Extracted data entries:
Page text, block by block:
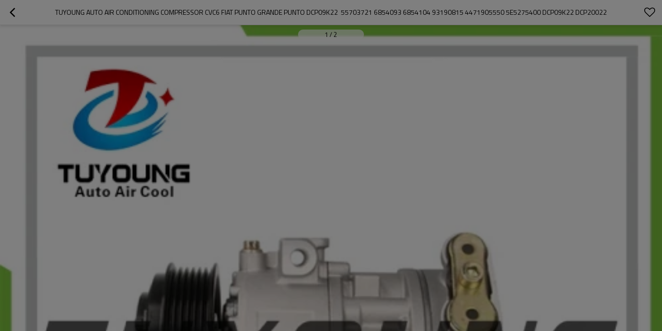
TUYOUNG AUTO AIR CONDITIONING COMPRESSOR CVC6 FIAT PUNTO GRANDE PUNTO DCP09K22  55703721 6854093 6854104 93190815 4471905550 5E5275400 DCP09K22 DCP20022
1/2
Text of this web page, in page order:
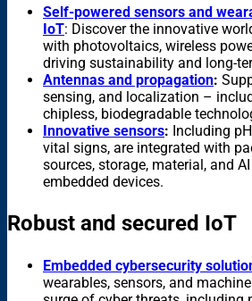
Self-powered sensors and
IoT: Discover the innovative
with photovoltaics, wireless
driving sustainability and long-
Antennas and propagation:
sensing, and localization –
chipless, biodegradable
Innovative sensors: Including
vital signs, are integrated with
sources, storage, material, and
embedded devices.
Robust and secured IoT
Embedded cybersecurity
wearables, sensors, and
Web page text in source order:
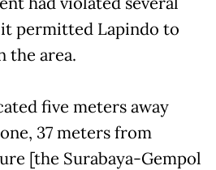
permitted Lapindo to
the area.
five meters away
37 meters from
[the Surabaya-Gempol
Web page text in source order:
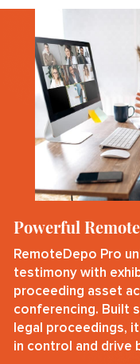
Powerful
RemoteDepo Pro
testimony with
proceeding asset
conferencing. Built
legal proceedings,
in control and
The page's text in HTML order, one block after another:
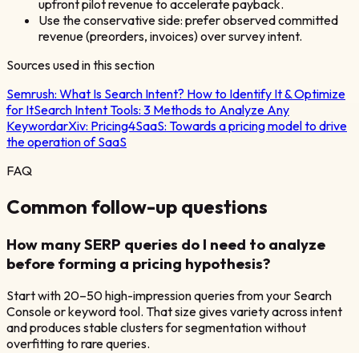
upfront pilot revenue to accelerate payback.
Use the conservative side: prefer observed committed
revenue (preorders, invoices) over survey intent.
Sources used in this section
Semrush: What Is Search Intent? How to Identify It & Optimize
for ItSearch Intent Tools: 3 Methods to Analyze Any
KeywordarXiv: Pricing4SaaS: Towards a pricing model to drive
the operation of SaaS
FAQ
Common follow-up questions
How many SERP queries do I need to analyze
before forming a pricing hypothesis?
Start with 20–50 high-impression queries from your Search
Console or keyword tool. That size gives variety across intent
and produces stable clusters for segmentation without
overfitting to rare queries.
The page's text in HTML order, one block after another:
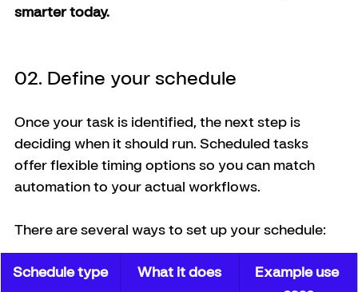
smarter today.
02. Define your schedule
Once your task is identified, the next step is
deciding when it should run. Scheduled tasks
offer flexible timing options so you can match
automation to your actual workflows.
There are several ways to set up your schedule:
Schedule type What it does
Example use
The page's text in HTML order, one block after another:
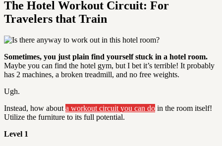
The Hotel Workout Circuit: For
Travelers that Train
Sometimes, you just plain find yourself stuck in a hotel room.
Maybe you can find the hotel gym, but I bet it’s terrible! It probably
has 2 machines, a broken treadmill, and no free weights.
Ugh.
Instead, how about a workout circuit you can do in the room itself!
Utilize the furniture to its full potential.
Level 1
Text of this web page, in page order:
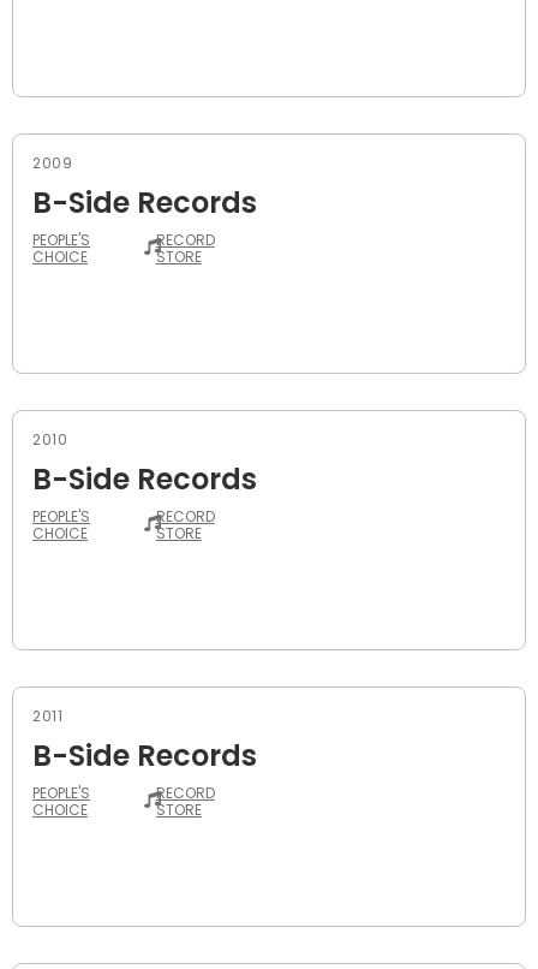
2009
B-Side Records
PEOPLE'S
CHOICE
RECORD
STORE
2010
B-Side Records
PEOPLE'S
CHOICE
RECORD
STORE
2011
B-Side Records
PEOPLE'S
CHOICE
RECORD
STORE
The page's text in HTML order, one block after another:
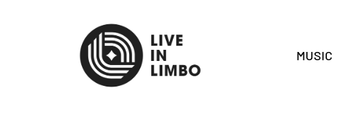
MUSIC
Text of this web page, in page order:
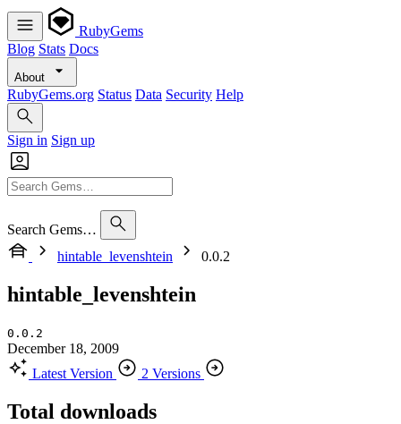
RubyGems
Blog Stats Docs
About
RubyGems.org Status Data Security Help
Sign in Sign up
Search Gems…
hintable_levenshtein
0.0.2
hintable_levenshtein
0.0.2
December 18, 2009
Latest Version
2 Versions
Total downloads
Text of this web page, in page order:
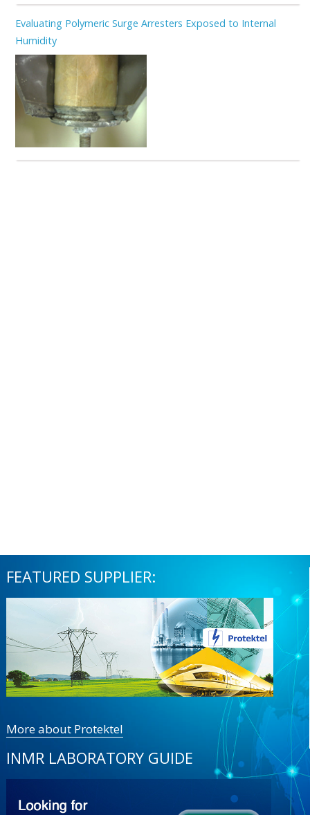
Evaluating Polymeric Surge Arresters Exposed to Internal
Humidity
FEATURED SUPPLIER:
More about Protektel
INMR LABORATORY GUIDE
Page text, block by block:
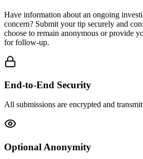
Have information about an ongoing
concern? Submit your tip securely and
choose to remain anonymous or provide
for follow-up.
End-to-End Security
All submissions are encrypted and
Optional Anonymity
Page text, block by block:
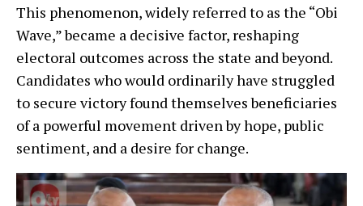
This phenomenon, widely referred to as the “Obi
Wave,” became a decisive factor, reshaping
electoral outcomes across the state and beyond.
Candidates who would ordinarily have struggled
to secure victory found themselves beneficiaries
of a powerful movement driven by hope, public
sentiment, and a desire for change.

- [Exercise brief]: Write down all the entries exactly, but not the pictures they hold.

- [Answer space]:
Page text, block by block:
TUYOUNG AUTO AIR CONDITIONING COMPRESSOR CVC6 FIAT PUNTO GRANDE PUNTO DCP09K22  55703721 6854093 6854104 93190815 4471905550 5E5275400 DCP09K22 DCP20022
1/2
Text of this web page, in page order:
Self-powered sensors and
IoT: Discover the innovative
with photovoltaics, wireless
driving sustainability and long-
Antennas and propagation:
sensing, and localization –
chipless, biodegradable
Innovative sensors: Including
vital signs, are integrated with
sources, storage, material, and
embedded devices.
Robust and secured IoT
Embedded cybersecurity
wearables, sensors, and
Web page text in source order:
permitted Lapindo to
the area.
five meters away
37 meters from
[the Surabaya-Gempol
Web page text in source order:
Powerful
RemoteDepo Pro
testimony with
proceeding asset
conferencing. Built
legal proceedings,
in control and
The page's text in HTML order, one block after another:
upfront pilot revenue to accelerate payback.
Use the conservative side: prefer observed committed
revenue (preorders, invoices) over survey intent.
Sources used in this section
Semrush: What Is Search Intent? How to Identify It & Optimize
for ItSearch Intent Tools: 3 Methods to Analyze Any
KeywordarXiv: Pricing4SaaS: Towards a pricing model to drive
the operation of SaaS
FAQ
Common follow-up questions
How many SERP queries do I need to analyze
before forming a pricing hypothesis?
Start with 20–50 high-impression queries from your Search
Console or keyword tool. That size gives variety across intent
and produces stable clusters for segmentation without
overfitting to rare queries.
The page's text in HTML order, one block after another:
smarter today.
02. Define your schedule
Once your task is identified, the next step is
deciding when it should run. Scheduled tasks
offer flexible timing options so you can match
automation to your actual workflows.
There are several ways to set up your schedule:
Schedule type What it does
Example use
The page's text in HTML order, one block after another:
The Hotel Workout Circuit: For
Travelers that Train
Sometimes, you just plain find yourself stuck in a hotel room.
Maybe you can find the hotel gym, but I bet it’s terrible! It probably
has 2 machines, a broken treadmill, and no free weights.
Ugh.
Instead, how about a workout circuit you can do in the room itself!
Utilize the furniture to its full potential.
Level 1
Text of this web page, in page order:
2009
B-Side Records
PEOPLE'S
CHOICE
RECORD
STORE
2010
B-Side Records
PEOPLE'S
CHOICE
RECORD
STORE
2011
B-Side Records
PEOPLE'S
CHOICE
RECORD
STORE
The page's text in HTML order, one block after another:
MUSIC
Text of this web page, in page order:
RubyGems
Blog Stats Docs
About
RubyGems.org Status Data Security Help
Sign in Sign up
Search Gems…
hintable_levenshtein
0.0.2
hintable_levenshtein
0.0.2
December 18, 2009
Latest Version
2 Versions
Total downloads
Text of this web page, in page order:
Evaluating Polymeric Surge Arresters Exposed to Internal
Humidity
FEATURED SUPPLIER:
More about Protektel
INMR LABORATORY GUIDE
Page text, block by block:
Have information about an ongoing
concern? Submit your tip securely and
choose to remain anonymous or provide
for follow-up.
End-to-End Security
All submissions are encrypted and
Optional Anonymity
Page text, block by block:
This phenomenon, widely referred to as the “Obi
Wave,” became a decisive factor, reshaping
electoral outcomes across the state and beyond.
Candidates who would ordinarily have struggled
to secure victory found themselves beneficiaries
of a powerful movement driven by hope, public
sentiment, and a desire for change.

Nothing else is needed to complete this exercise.